A single number is the answer here: the count of lines in the data below that include the word "nzColor".

── DATA ──

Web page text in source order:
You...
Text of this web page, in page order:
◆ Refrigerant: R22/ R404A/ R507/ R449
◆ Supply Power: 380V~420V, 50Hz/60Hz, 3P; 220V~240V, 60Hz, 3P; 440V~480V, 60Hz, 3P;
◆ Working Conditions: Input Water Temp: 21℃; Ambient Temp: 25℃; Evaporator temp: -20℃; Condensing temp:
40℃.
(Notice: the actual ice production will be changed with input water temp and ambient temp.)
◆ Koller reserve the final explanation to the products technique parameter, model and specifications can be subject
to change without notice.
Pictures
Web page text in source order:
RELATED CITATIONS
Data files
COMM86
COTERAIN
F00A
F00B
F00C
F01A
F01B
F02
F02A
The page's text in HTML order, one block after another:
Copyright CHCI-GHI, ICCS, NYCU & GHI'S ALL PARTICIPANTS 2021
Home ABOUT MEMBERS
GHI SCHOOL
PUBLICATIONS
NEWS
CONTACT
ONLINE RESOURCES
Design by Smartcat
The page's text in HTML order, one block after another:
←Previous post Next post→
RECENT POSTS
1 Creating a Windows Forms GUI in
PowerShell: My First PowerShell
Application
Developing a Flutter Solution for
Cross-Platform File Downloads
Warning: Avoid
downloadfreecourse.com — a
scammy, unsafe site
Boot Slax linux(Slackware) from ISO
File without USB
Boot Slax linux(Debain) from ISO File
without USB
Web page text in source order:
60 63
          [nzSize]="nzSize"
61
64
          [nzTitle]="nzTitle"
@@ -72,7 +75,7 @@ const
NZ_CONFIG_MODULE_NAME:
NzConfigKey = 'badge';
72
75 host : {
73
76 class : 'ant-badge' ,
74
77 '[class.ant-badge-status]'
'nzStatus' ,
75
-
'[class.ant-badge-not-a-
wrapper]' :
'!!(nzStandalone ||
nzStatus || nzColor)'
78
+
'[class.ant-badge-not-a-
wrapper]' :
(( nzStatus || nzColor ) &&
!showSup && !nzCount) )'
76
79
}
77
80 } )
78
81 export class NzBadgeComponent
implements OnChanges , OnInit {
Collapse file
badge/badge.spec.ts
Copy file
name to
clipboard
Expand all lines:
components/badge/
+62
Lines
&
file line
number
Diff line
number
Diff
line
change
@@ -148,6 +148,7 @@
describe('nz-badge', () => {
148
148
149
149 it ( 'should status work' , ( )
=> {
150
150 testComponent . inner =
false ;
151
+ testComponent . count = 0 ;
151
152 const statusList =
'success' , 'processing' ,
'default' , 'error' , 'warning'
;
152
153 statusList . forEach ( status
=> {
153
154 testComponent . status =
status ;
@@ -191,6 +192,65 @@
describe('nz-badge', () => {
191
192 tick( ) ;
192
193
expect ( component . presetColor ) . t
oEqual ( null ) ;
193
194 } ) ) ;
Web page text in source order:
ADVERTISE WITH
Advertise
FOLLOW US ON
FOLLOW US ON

───

**EXERCISE SOLUTION**
2